Best way to specify tagged unions in Glk extension

Dannii · December 14, 2022, 12:07am

I’m designing a Glk extension that will allow for arbitrary CSS to be specified, mostly to help with formatting of VMs like TADS, but possibly also for authors, depending on the security implications. The details don’t matter at this stage, I’ll post about it more at a later time. For now I’m wondering what the best API design would be.

The basic API would be like this:

glk_set_css(property, value);

But the issue is that the property could be one of four things: ASCII buffer (with length), ASCII null-terminated, UTF-32 buffer, UTF-32 null-terminated. The value can be all of those four, plus also an uint32. If this was Rust or Typescript then I’d represent this as an enum/tagged union, but as a C API it’s harder.

The traditional Glk way would be to have separate functions for each way of providing the arguments, but that would be 20 functions just for this one API (4 types of properties times 5 types of values). There’s also have to be 4 functions for the corresponding glk_clear_css, and I also intend to have a glk_set_css_stylehint for adding extra stylehints before a window is created. All in all I think there would be at least 48 functions!

But there are other ways I could design the C API. So I’d like your advice on what to do, from the perspective of a user of the API in either C or Inform 6, or from the perspective of the Dispatch system, which I’ve never really looked at the details before. Some of these options may not really be feasible in the current Dispatch system.

Here are the options I can think of:

The full explicit API as described above, with a unique C function for each parameter combination. (48 functions total)
Have different functions for each type of parameter, but don’t allow mismatched types, so that the property and value must both be a ASCII buffer or both UTF-32 null-terminated etc.

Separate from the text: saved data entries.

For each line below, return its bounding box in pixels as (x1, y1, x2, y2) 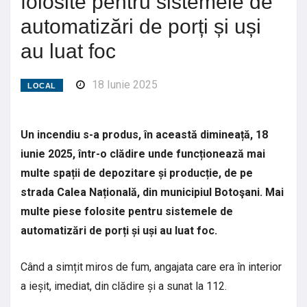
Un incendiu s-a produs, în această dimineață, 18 (21, 127, 268, 141)
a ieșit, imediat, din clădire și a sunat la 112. (21, 279, 227, 293)
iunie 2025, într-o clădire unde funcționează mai (21, 147, 265, 160)
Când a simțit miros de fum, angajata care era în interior (21, 260, 282, 273)
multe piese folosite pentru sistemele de (21, 204, 233, 218)
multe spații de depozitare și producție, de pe (21, 166, 253, 180)
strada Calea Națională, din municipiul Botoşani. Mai (21, 185, 284, 199)
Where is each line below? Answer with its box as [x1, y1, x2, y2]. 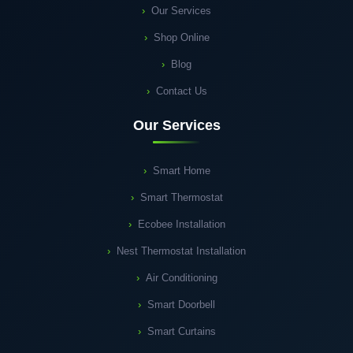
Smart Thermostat [139, 191, 223, 204]
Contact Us [155, 85, 207, 98]
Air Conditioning [145, 272, 217, 284]
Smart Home [152, 165, 210, 177]
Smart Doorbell [147, 299, 215, 311]
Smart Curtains [147, 325, 216, 338]
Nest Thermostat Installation [117, 245, 246, 258]
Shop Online [153, 32, 210, 44]
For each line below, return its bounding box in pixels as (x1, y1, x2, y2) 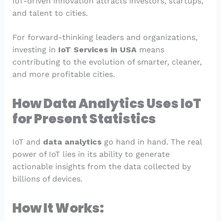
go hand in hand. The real (101, 137, 202, 147)
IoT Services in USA (58, 45, 139, 55)
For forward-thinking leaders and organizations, (12, 33, 197, 42)
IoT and (12, 137, 43, 147)
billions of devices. (12, 174, 82, 184)
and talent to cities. (12, 8, 88, 18)
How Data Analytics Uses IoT (12, 95, 201, 113)
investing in (12, 45, 58, 55)
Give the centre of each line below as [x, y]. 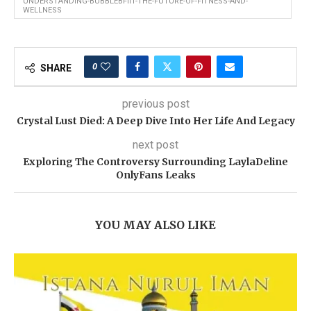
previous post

But also have separate functions for uint32 values. (24 functions total)
The same as 2 except that uint32 values are scrapped and must be represented as strings instead. (16 functions total)
Use a C struct for each parameter, so that they each carry their own type with them. (4 functions total) (Whether a true C union struct or just a Glk struct with 3 members for type, addr, len I’m not sure.)
Specify the type in the function signature: glk_set_css(property_type, property_addr, property_len, value_type, value_addr, value_len); (The len arguments would only be for buffers.) (4 functions total)

The stylehint API would look like glk_set_css_stylehint(wintype, stylenum, par_or_char, property_type, property_addr, property_len, value_type, value_addr, value_len), 9 parameters long. I’m not sure if that would be a problem.
As unicode values won’t be very common (and probably there would never be unicode property names?) the API could just be restricted to ASCII, with JSON style escapes if any unicode is necessary. Helper functions can be used to convert any unicode prior to the Glk function being called. For #1 this would bring the function count down to 16, for #2 it would bring it down to 12, for #3 down to 8.
Be even more restricted and only allow ASCII buffers (or only ASCII null-terminated strings, I don’t know which would be easier for users). (6 functions, or 4 if no uint32s)

Edit: Oh no, I forgot that I’d also been thinking of an API function for testing whether the interpreter supports the requested style (because the plan is that the new functions could be used outside of HTML-based interpreters, where they might only support a small number of properties.) I’m not sure if a measure function would also be helpful. So, just approximately double all the function counts above.

Zed · December 14, 2022, 12:57am

This sounds most palatable to me.

Draconis · December 14, 2022, 4:00am

Only allowing a single type seems reasonable, for the sake of keeping the API small. And even if standard CSS uses only ASCII in its names, is there much reason to not support Unicode in this day and age?

Dannii · December 14, 2022, 5:50am

Well C has historically been not very unicode friendly. It’s probably better today, and anyone compiling against a Glk library with these extension functions would no doubt be using a modern compiler. But ASCII/Latin-1 is still a bit simpler.

UTF-8 could even be an option, as for most CSS values there’d be no difference between ASCII and UTF-8, but the rest of Glk doesn’t use any UTF-8 so there’d be a big difference between these functions’ char *buf and the rest of the Glk API, so I didn’t consider it. But it’s an option too.

We could add UTF-8 en/decoding functions to Glk to make it easier for Inform.

cas · December 27, 2022, 12:42am

I think this is the best approach, though that’s from a “lazy unix developer” standpoint. On the Unix side of things, at least, UTF-8 is effectively the de facto standard for text encoding. Like you note, it’s got the advantage of transparently working with ASCII. Combined with its ubiquity, I don’t have any problems putting the onus on the API user to convert from a “weird” encoding to UTF-8, given that what they have will probably be compatible directly anyway.

Character set encoding/decoding in C is still less than an afterthought. There’s no standard facility for managing character sets, and the standard doesn’t impose any requirements at all (on specific character sets). So unfortunately, C’s still basically useless (by itself) when it comes to Unicode. What you really have to do is just take a char * and tell the user what encoding you expect. And you may as well tell them it’s UTF-8, as it’s the best we have, IMO.

I would have zero problems with this.